### What to work on
Set the records down again in full, exactly as they are, apart from the images.

*** Opening of Data listing ***

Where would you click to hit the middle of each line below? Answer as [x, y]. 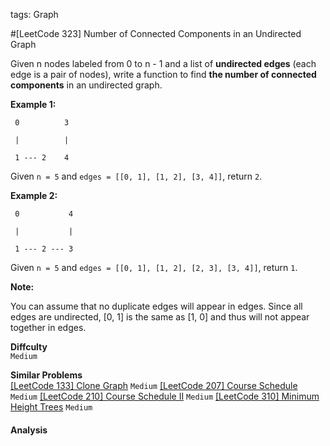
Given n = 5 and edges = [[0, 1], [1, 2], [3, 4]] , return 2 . [136, 176]
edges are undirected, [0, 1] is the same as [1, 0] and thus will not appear [160, 317]
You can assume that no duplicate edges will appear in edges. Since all [156, 306]
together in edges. [48, 327]
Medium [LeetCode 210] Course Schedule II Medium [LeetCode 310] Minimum [165, 396]
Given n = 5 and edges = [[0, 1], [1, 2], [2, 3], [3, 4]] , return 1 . [154, 267]
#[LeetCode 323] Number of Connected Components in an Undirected [156, 33]
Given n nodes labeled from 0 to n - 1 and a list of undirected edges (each [163, 63]
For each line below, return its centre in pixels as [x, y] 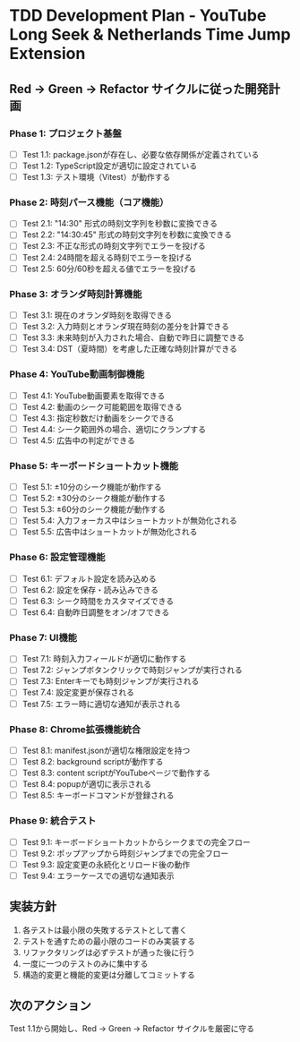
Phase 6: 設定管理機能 [57, 558]
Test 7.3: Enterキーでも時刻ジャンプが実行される [111, 681]
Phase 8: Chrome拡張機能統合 [75, 729]
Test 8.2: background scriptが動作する [93, 761]
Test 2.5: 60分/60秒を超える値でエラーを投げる [109, 269]
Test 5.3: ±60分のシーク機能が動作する [94, 509]
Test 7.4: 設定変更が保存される [78, 692]
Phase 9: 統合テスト [53, 821]
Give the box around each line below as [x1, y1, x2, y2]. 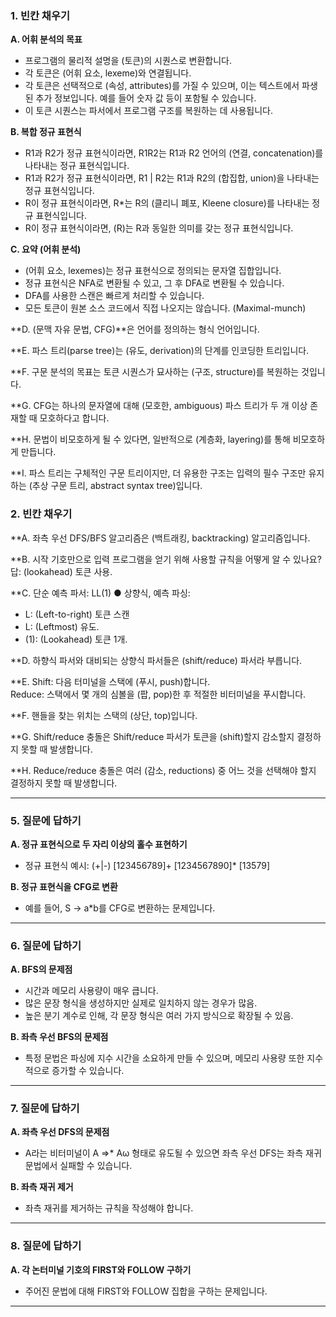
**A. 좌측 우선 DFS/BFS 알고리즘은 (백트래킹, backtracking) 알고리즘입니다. [10, 532, 311, 544]
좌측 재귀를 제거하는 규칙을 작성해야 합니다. [24, 1202, 194, 1214]
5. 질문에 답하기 [10, 813, 82, 827]
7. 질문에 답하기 [10, 1102, 80, 1116]
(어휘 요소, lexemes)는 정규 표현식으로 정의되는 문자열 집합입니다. [24, 265, 282, 277]
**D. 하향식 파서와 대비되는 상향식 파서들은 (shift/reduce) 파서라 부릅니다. [10, 654, 303, 666]
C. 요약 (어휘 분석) [10, 243, 82, 256]
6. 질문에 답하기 [10, 938, 82, 952]
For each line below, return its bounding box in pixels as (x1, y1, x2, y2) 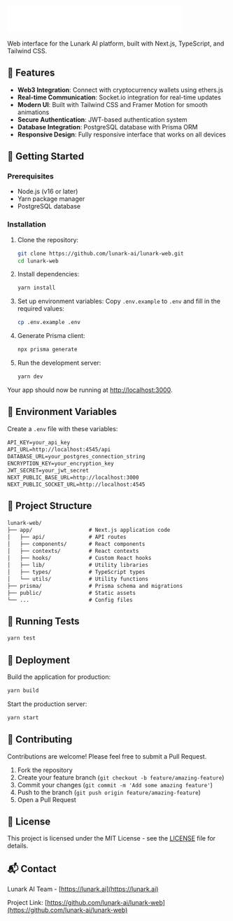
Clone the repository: (17, 235, 79, 244)
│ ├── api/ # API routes (7, 533, 127, 540)
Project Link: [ (7, 899, 48, 907)
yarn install (17, 284, 56, 292)
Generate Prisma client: (17, 332, 85, 340)
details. (7, 842, 29, 850)
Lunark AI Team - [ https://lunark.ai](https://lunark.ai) (7, 885, 159, 894)
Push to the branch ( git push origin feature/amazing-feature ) (17, 788, 201, 796)
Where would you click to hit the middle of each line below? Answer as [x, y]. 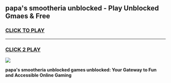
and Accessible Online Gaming [38, 75]
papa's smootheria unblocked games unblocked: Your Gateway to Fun [81, 69]
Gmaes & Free [28, 16]
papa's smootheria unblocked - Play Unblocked [82, 8]
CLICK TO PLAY [25, 31]
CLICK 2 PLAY [23, 49]
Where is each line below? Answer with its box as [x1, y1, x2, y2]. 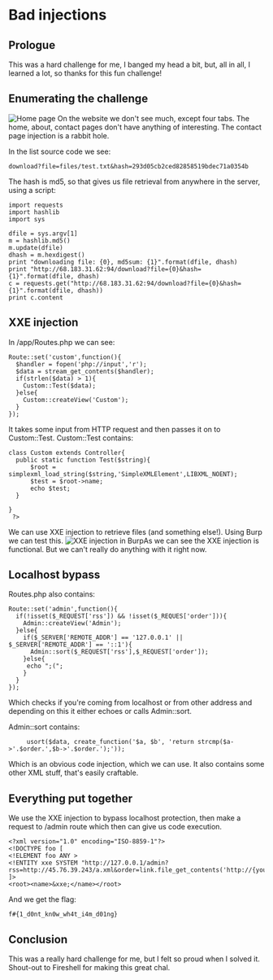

*** Close of Data listing ***

### Written answer
Where would you click to hit the middle of each line below? Answer as [x, y]. 
Given n = 5 and edges = [[0, 1], [1, 2], [3, 4]] , return 2 . [136, 176]
edges are undirected, [0, 1] is the same as [1, 0] and thus will not appear [160, 317]
You can assume that no duplicate edges will appear in edges. Since all [156, 306]
together in edges. [48, 327]
Medium [LeetCode 210] Course Schedule II Medium [LeetCode 310] Minimum [165, 396]
Given n = 5 and edges = [[0, 1], [1, 2], [2, 3], [3, 4]] , return 1 . [154, 267]
#[LeetCode 323] Number of Connected Components in an Undirected [156, 33]
Given n nodes labeled from 0 to n - 1 and a list of undirected edges (each [163, 63]
For each line below, return its centre in pixels as [x, y] 
Phase 6: 設定管理機能 [57, 558]
Test 7.3: Enterキーでも時刻ジャンプが実行される [111, 681]
Phase 8: Chrome拡張機能統合 [75, 729]
Test 8.2: background scriptが動作する [93, 761]
Test 2.5: 60分/60秒を超える値でエラーを投げる [109, 269]
Test 5.3: ±60分のシーク機能が動作する [94, 509]
Test 7.4: 設定変更が保存される [78, 692]
Phase 9: 統合テスト [53, 821]
Give the box around each line below as [x1, y1, x2, y2]. 
**A. 좌측 우선 DFS/BFS 알고리즘은 (백트래킹, backtracking) 알고리즘입니다. [10, 532, 311, 544]
좌측 재귀를 제거하는 규칙을 작성해야 합니다. [24, 1202, 194, 1214]
5. 질문에 답하기 [10, 813, 82, 827]
7. 질문에 답하기 [10, 1102, 80, 1116]
(어휘 요소, lexemes)는 정규 표현식으로 정의되는 문자열 집합입니다. [24, 265, 282, 277]
**D. 하향식 파서와 대비되는 상향식 파서들은 (shift/reduce) 파서라 부릅니다. [10, 654, 303, 666]
C. 요약 (어휘 분석) [10, 243, 82, 256]
6. 질문에 답하기 [10, 938, 82, 952]
For each line below, return its bounding box in pixels as (x1, y1, x2, y2) 
Clone the repository: (17, 235, 79, 244)
│ ├── api/ # API routes (7, 533, 127, 540)
Project Link: [ (7, 899, 48, 907)
yarn install (17, 284, 56, 292)
Generate Prisma client: (17, 332, 85, 340)
details. (7, 842, 29, 850)
Lunark AI Team - [ https://lunark.ai](https://lunark.ai) (7, 885, 159, 894)
Push to the branch ( git push origin feature/amazing-feature ) (17, 788, 201, 796)
Where would you click to hit the middle of each line below? Answer as [x, y]. 
and Accessible Online Gaming [38, 75]
papa's smootheria unblocked games unblocked: Your Gateway to Fun [81, 69]
Gmaes & Free [28, 16]
papa's smootheria unblocked - Play Unblocked [82, 8]
CLICK TO PLAY [25, 31]
CLICK 2 PLAY [23, 49]
Where is each line below? Answer with its box as [x1, y1, x2, y2]. 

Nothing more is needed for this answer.